### WORK ORDER:
Your job with the data below: print everything from the line that holds "ангажираме вниманието си, толкова" down to the line that holds "То е по-ефективно", ends included, exactly, and nothing else.

### DATA FOR PROCESSING:
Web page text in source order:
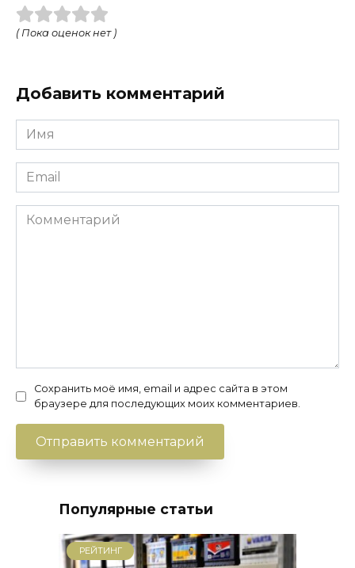
( Пока оценок нет )
Добавить комментарий
Имя
*
Email
*
Комментарий
Сохранить моё имя, email и адрес сайта в этом
браузере для последующих моих комментариев.
Популярные статьи
РЕЙТИНГ
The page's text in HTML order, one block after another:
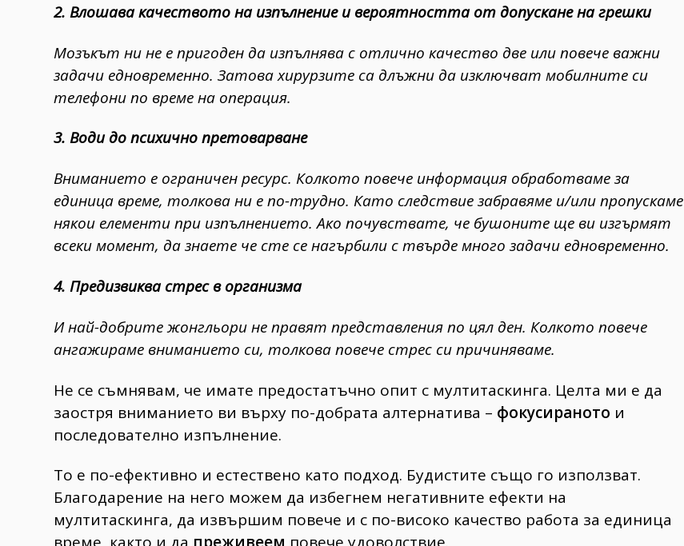
2. Влошава качеството на изпълнение и вероятността от допускане на грешки
Мозъкът ни не е пригоден да изпълнява с отлично качество две или повече важни
задачи едновременно. Затова хирурзите са длъжни да изключват мобилните си
телефони по време на операция.
3. Води до психично претоварване
Вниманието е ограничен ресурс. Колкото повече информация обработваме за
единица време, толкова ни е по-трудно. Като следствие забравяме и/или пропускаме
някои елементи при изпълнението. Ако почувствате, че бушоните ще ви изгърмят
всеки момент, да знаете че сте се нагърбили с твърде много задачи едновременно.
4. Предизвиква стрес в организма
И най-добрите жонгльори не правят представления по цял ден. Колкото повече
ангажираме вниманието си, толкова повече стрес си причиняваме.
Не се съмнявам, че имате предостатъчно опит с мултитаскинга. Целта ми е да
заостря вниманието ви върху по-добрата алтернатива – фокусираното и
последователно изпълнение.
То е по-ефективно и естествено като подход. Будистите също го използват.
Благодарение на него можем да избегнем негативните ефекти на
мултитаскинга, да извършим повече и с по-високо качество работа за единица

### SOLVED EXERCISE:
ангажираме вниманието си, толкова повече стрес си причиняваме.
Не се съмнявам, че имате предостатъчно опит с мултитаскинга. Целта ми е да
заостря вниманието ви върху по-добрата алтернатива – фокусираното и
последователно изпълнение.
То е по-ефективно и естествено като подход. Будистите също го използват.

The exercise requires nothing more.